■ **Problem description**:
Your task is to copy the data exactly while leaving out every picture.
▶
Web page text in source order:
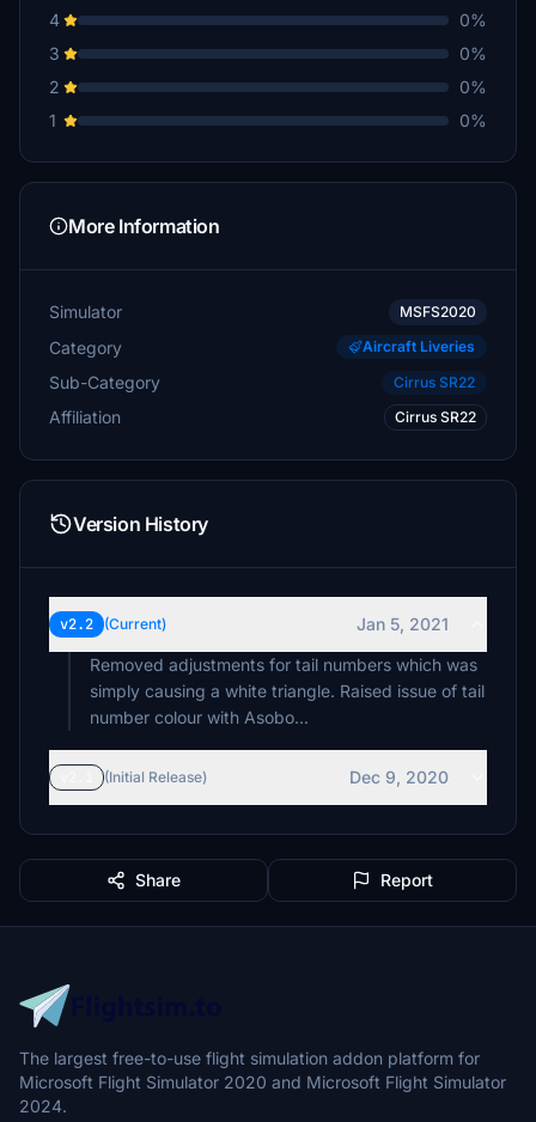
4
0%
3
0%
2
0%
1
0%
More Information
Simulator MSFS2020
Category Aircraft Liveries
Sub-Category Cirrus SR22
Affiliation Cirrus SR22
Version History
v2.2 (Current)
Jan 5, 2021
Removed adjustments for tail numbers which was
simply causing a white triangle. Raised issue of tail
number colour with Asobo...
(Initial Release) Dec 9, 2020
Share Report
The largest free-to-use flight simulation addon platform for
Microsoft Flight Simulator 2020 and Microsoft Flight Simulator
2024.
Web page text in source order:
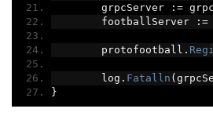
	grpcServer
:= grpc
	footballServer
:=
	protofootball
.
	log
. Fatalln (
}
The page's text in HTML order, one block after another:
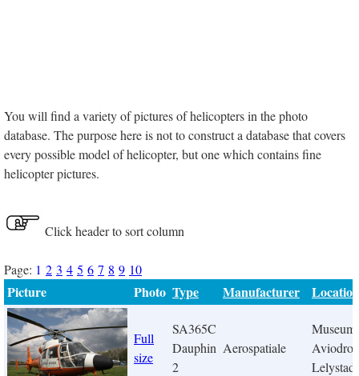
You will find a variety of pictures of helicopters in the photo
database. The purpose here is not to construct a database that covers
every possible model of helicopter, but one which contains fine
helicopter pictures.
Click header to sort column
Page: 1 2 3 4 5 6 7 8 9 10
Picture Photo Type Manufacturer Location
Full
size
SA365C
Dauphin
2
Aerospatiale
Museum
Lelystad
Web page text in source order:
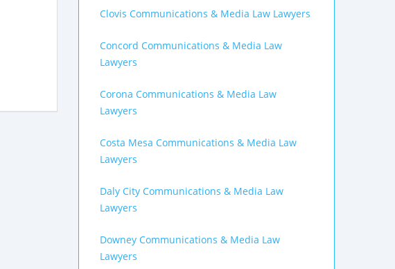
Clovis Communications & Media Law Lawyers
Concord Communications & Media Law
Lawyers
Corona Communications & Media Law
Lawyers
Costa Mesa Communications & Media Law
Lawyers
Daly City Communications & Media Law
Lawyers
Downey Communications & Media Law
Lawyers
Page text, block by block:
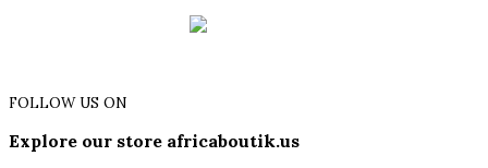
FOLLOW US ON
Explore our store africaboutik.us
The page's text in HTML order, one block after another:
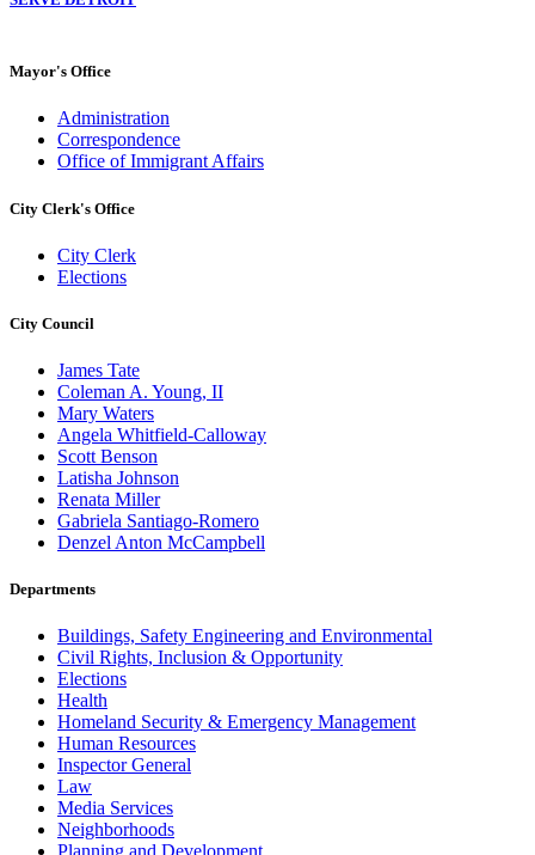
Mayor's Office
Administration
Correspondence
Office of Immigrant Affairs
City Clerk's Office
City Clerk
Elections
City Council
James Tate
Coleman A. Young, II
Mary Waters
Angela Whitfield-Calloway
Scott Benson
Latisha Johnson
Renata Miller
Gabriela Santiago-Romero
Denzel Anton McCampbell
Departments
Buildings, Safety Engineering and Environmental
Civil Rights, Inclusion & Opportunity
Elections
Health
Homeland Security & Emergency Management
Human Resources
Inspector General
Law
Media Services
Neighborhoods
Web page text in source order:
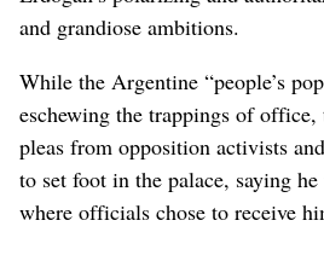
and grandiose ambitions.
While the Argentine “people’s
eschewing the trappings of office,
pleas from opposition activists
to set foot in the palace, saying
where officials chose to receive
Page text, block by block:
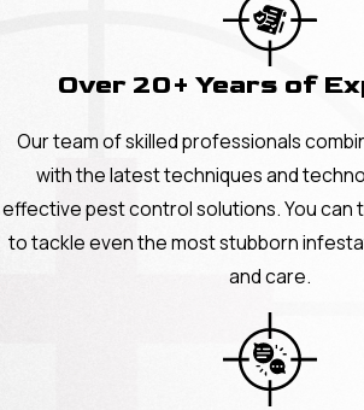
Over 20+ Years of
Our team of skilled professionals
with the latest techniques and
effective pest control solutions. You can
to tackle even the most stubborn
and care.
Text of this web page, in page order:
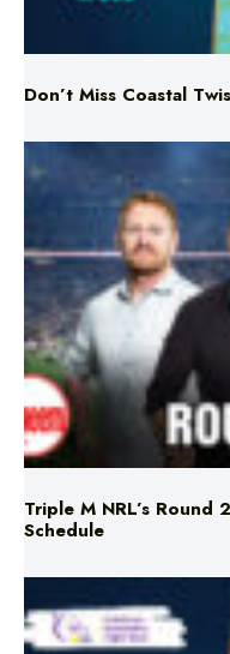
Don’t Miss Coastal
Triple M NRL’s
Schedule
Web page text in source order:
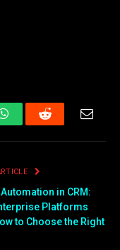
WhatsAppReddit Email
in CRM:
Platforms
to Choose the Right
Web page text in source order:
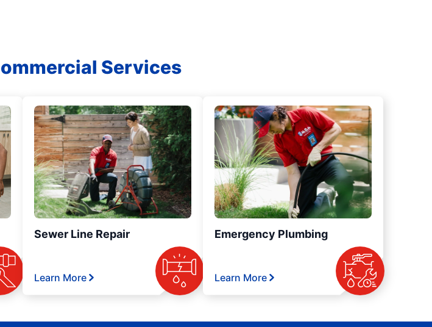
◀
■ **Task answer**:
Web page text in source order:
4
0%
3
0%
2
0%
1
0%
More Information
Simulator MSFS2020
Category Aircraft Liveries
Sub-Category Cirrus SR22
Affiliation Cirrus SR22
Version History
v2.2 (Current)
Jan 5, 2021
Removed adjustments for tail numbers which was
simply causing a white triangle. Raised issue of tail
number colour with Asobo...
(Initial Release) Dec 9, 2020
Share Report
The largest free-to-use flight simulation addon platform for
Microsoft Flight Simulator 2020 and Microsoft Flight Simulator
2024.
Web page text in source order:
	grpcServer
:= grpc
	footballServer
:=
	protofootball
.
	log
. Fatalln (
}
The page's text in HTML order, one block after another:
You will find a variety of pictures of helicopters in the photo
database. The purpose here is not to construct a database that covers
every possible model of helicopter, but one which contains fine
helicopter pictures.
Click header to sort column
Page: 1 2 3 4 5 6 7 8 9 10
Picture Photo Type Manufacturer Location
Full
size
SA365C
Dauphin
2
Aerospatiale
Museum
Lelystad
Web page text in source order:
Clovis Communications & Media Law Lawyers
Concord Communications & Media Law
Lawyers
Corona Communications & Media Law
Lawyers
Costa Mesa Communications & Media Law
Lawyers
Daly City Communications & Media Law
Lawyers
Downey Communications & Media Law
Lawyers
Page text, block by block:
FOLLOW US ON
Explore our store africaboutik.us
The page's text in HTML order, one block after another:
Mayor's Office
Administration
Correspondence
Office of Immigrant Affairs
City Clerk's Office
City Clerk
Elections
City Council
James Tate
Coleman A. Young, II
Mary Waters
Angela Whitfield-Calloway
Scott Benson
Latisha Johnson
Renata Miller
Gabriela Santiago-Romero
Denzel Anton McCampbell
Departments
Buildings, Safety Engineering and Environmental
Civil Rights, Inclusion & Opportunity
Elections
Health
Homeland Security & Emergency Management
Human Resources
Inspector General
Law
Media Services
Neighborhoods
Web page text in source order:
and grandiose ambitions.
While the Argentine “people’s
eschewing the trappings of office,
pleas from opposition activists
to set foot in the palace, saying
where officials chose to receive
Page text, block by block:
Over 20+ Years of
Our team of skilled professionals
with the latest techniques and
effective pest control solutions. You can
to tackle even the most stubborn
and care.
Text of this web page, in page order:
Don’t Miss Coastal
Triple M NRL’s
Schedule
Web page text in source order:
WhatsAppReddit Email
in CRM:
Platforms
to Choose the Right
Web page text in source order:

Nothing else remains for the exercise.